- Opening Delimiter -
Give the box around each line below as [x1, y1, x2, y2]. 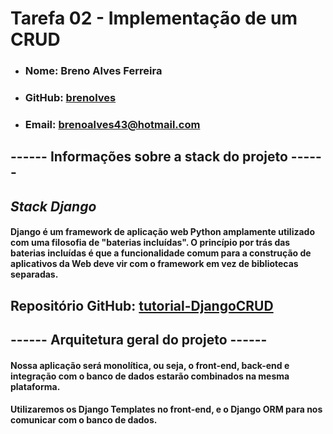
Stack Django [10, 198, 97, 215]
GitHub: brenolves [24, 91, 117, 105]
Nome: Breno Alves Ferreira [24, 64, 163, 78]
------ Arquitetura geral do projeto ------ [10, 332, 268, 349]
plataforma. [10, 380, 61, 392]
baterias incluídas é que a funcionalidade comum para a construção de [10, 247, 312, 259]
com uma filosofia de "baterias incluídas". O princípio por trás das [10, 237, 291, 249]
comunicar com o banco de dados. [10, 414, 158, 426]
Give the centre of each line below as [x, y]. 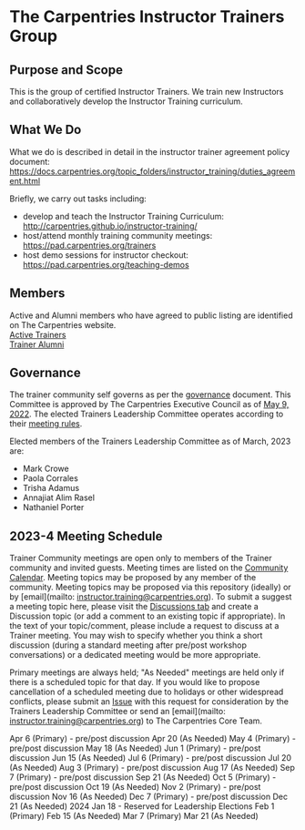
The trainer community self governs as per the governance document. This [150, 395]
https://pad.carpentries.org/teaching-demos [106, 264]
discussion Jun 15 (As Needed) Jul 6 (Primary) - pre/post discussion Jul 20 [151, 758]
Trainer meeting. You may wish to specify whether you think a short [136, 636]
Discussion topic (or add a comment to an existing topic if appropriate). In [147, 616]
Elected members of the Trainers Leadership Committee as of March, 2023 [150, 441]
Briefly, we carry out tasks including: [78, 199]
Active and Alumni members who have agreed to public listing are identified [151, 315]
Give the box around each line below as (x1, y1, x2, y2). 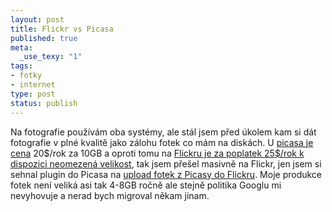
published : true (10, 33, 78, 43)
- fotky (10, 71, 43, 81)
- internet (10, 80, 56, 90)
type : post (10, 89, 56, 99)
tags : (10, 61, 33, 71)
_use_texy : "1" (19, 52, 83, 62)
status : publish (10, 98, 78, 108)
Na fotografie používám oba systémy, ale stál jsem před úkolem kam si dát (10, 126, 317, 138)
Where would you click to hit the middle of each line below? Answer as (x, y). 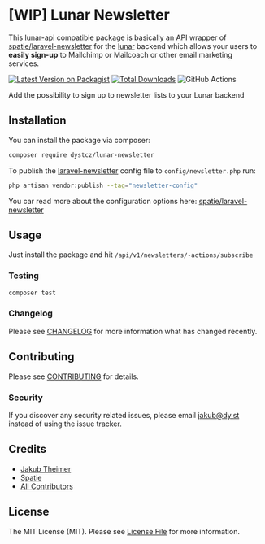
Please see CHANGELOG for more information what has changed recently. (133, 331)
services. (24, 63)
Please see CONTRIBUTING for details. (74, 376)
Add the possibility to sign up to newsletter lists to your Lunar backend (126, 94)
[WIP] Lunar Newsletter (89, 15)
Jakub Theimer (46, 468)
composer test (33, 293)
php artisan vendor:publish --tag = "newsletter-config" (103, 185)
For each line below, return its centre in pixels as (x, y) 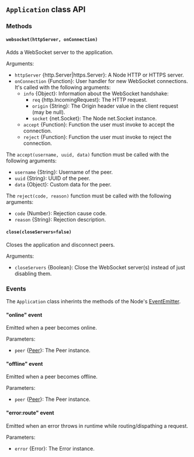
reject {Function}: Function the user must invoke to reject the (97, 137)
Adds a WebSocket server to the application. (60, 52)
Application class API (46, 10)
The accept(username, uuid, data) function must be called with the (88, 154)
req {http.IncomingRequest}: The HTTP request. (90, 99)
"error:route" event (30, 413)
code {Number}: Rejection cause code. (60, 213)
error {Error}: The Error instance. (55, 448)
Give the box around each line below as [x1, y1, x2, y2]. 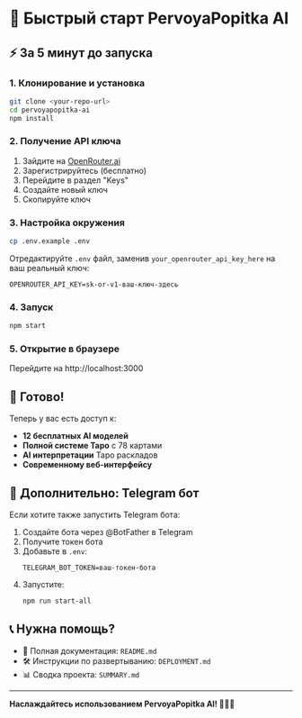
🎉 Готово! [9, 389, 65, 404]
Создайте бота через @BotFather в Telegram [22, 527, 193, 538]
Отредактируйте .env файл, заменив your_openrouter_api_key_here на [9, 252, 276, 264]
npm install [9, 114, 54, 123]
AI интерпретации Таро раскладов [22, 450, 158, 460]
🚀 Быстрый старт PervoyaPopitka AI [9, 8, 289, 29]
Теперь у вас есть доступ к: [9, 414, 117, 424]
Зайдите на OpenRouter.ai [22, 155, 121, 166]
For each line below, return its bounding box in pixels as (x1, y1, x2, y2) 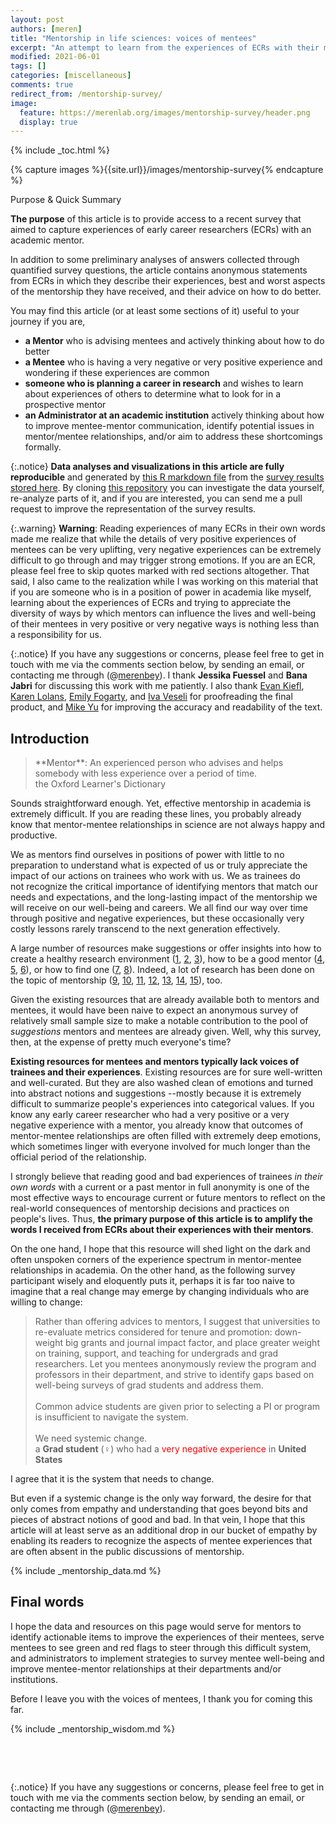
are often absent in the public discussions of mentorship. (10, 1546, 245, 1558)
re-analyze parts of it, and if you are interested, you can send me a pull (10, 492, 303, 505)
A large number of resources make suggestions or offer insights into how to (10, 942, 322, 955)
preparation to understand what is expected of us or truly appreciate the (10, 859, 308, 871)
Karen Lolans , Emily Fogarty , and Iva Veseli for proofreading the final (10, 691, 293, 703)
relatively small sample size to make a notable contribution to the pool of (10, 1015, 309, 1027)
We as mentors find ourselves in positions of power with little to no (10, 849, 285, 861)
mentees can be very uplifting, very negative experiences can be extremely (10, 544, 322, 556)
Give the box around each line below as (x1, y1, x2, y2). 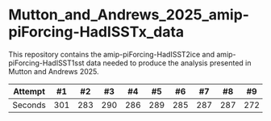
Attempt (13, 86, 46, 97)
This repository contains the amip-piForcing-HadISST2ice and (8, 49, 215, 59)
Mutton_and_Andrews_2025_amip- (8, 6, 250, 24)
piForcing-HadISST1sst (8, 58, 85, 68)
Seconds (12, 99, 47, 111)
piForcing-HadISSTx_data (8, 23, 185, 41)
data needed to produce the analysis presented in (85, 58, 252, 68)
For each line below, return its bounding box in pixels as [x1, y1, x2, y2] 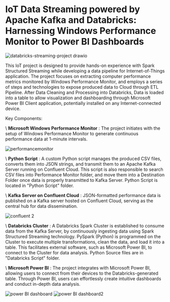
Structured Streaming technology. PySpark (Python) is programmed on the [5, 233, 161, 239]
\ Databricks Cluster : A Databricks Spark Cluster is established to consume [5, 222, 164, 229]
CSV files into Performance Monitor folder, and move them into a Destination [5, 171, 165, 178]
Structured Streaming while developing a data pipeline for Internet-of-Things [5, 67, 165, 74]
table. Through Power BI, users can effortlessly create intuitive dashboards [5, 275, 161, 282]
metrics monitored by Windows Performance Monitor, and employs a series [5, 79, 163, 85]
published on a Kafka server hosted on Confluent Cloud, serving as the [5, 198, 153, 204]
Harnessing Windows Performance [5, 25, 156, 36]
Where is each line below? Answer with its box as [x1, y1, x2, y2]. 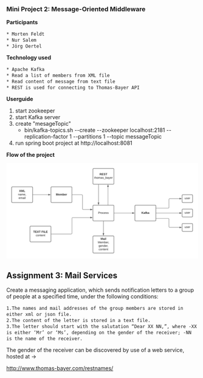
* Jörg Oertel [6, 43, 43, 50]
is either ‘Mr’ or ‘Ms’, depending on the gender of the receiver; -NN [6, 330, 191, 336]
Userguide [6, 95, 33, 103]
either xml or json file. [6, 312, 72, 318]
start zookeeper [15, 107, 55, 114]
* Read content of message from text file [6, 78, 115, 85]
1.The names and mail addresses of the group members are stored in [6, 306, 184, 312]
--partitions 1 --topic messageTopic [72, 133, 162, 140]
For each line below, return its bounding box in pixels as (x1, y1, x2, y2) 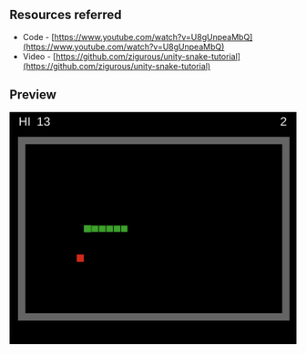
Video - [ (22, 50, 56, 62)
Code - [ (22, 31, 55, 42)
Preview (9, 87, 57, 103)
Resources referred (9, 7, 122, 23)
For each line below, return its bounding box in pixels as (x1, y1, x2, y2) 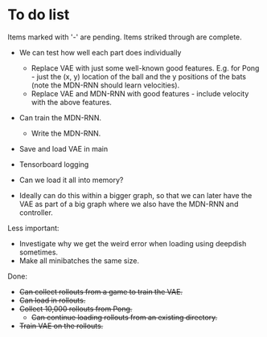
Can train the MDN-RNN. (18, 112, 102, 122)
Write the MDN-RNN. (31, 128, 101, 138)
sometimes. (18, 247, 58, 257)
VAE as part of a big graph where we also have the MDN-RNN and (18, 199, 239, 209)
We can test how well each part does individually (18, 47, 182, 57)
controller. (18, 207, 53, 217)
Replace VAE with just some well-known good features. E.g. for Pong (31, 63, 260, 73)
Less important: (7, 223, 60, 233)
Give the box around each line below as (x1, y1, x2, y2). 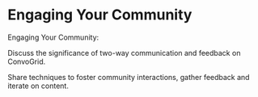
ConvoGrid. (7, 57, 46, 66)
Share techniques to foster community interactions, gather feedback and (7, 72, 250, 82)
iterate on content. (7, 81, 70, 91)
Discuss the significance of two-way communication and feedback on (7, 48, 241, 57)
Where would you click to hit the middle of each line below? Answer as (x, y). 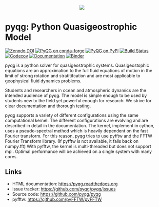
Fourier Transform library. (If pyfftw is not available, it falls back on (72, 141)
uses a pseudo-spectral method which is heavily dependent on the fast (77, 131)
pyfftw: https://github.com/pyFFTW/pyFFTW (57, 199)
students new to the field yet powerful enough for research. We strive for (78, 100)
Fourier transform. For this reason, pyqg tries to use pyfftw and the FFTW (79, 136)
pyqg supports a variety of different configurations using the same (72, 115)
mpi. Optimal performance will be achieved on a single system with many (79, 151)
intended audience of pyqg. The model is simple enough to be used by (76, 95)
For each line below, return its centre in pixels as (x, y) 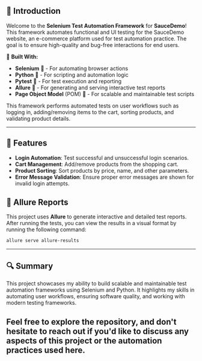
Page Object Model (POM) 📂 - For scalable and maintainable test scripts (104, 94)
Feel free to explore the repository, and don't (91, 321)
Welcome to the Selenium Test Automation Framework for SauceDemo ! (96, 25)
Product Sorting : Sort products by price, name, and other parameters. (102, 170)
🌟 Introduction (34, 11)
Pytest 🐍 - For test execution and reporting (68, 81)
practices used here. (46, 350)
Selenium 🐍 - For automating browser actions (71, 68)
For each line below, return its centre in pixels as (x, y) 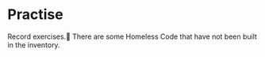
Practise (36, 15)
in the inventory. (34, 44)
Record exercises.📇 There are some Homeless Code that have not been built (132, 36)
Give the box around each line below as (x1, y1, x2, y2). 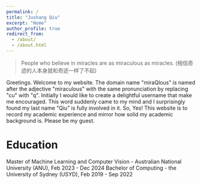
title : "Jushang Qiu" (6, 14, 61, 20)
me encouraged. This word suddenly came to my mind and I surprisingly (6, 98, 185, 105)
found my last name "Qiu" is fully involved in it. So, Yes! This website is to (6, 104, 188, 111)
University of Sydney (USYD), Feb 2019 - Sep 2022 (6, 170, 133, 177)
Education (6, 138, 58, 152)
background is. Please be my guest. (6, 117, 95, 124)
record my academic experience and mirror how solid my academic (6, 110, 173, 117)
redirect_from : (6, 31, 44, 37)
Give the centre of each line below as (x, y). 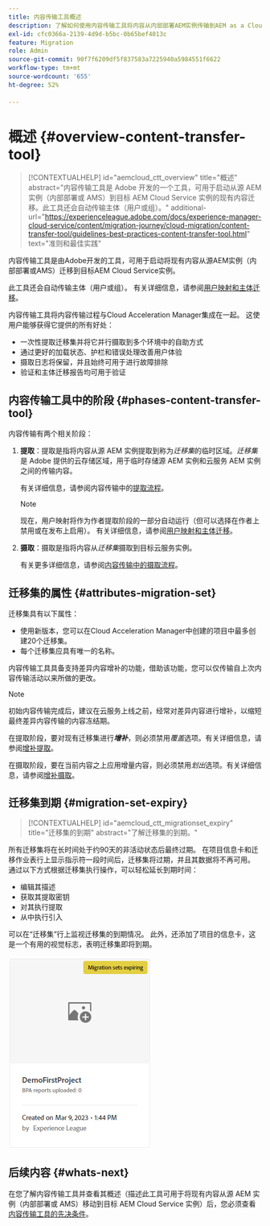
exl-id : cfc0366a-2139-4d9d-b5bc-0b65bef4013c (88, 34)
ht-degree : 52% (34, 85)
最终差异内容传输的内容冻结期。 (61, 721)
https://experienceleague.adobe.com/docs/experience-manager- (153, 217)
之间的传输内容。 (48, 471)
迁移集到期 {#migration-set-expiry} (98, 803)
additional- (188, 208)
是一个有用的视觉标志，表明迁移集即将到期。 (82, 944)
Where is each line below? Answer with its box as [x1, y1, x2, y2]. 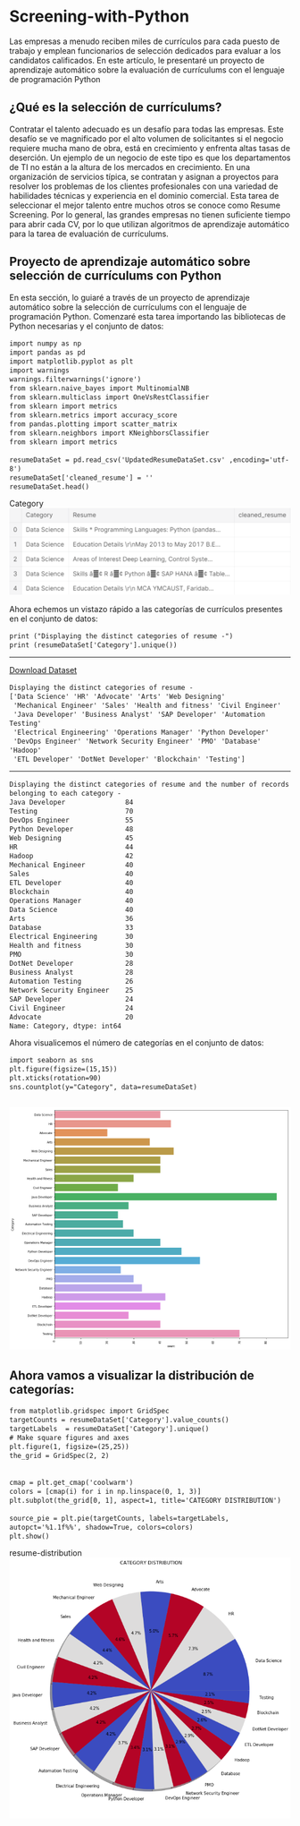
- Closing Delimiter -
→ YOUR TASK: To complete this exercise, transcribe exactly the lines above from the one that holds "npm install [9, 114, 54, 123]" through the one that holds "A large number". Pictures stay out.

→ SOLUTION TO THIS PROBLEM:
npm install [9, 114, 54, 123]
AI интерпретации Таро раскладов [22, 450, 158, 460]
🚀 Быстрый старт PervoyaPopitka AI [9, 8, 289, 29]
Теперь у вас есть доступ к: [9, 414, 117, 424]
Зайдите на OpenRouter.ai [22, 155, 121, 166]
For each line below, return its bounding box in pixels as (x1, y1, x2, y2) 
are often absent in the public discussions of mentorship. (10, 1546, 245, 1558)
re-analyze parts of it, and if you are interested, you can send me a pull (10, 492, 303, 505)
A large number of resources make suggestions or offer insights into how to (10, 942, 322, 955)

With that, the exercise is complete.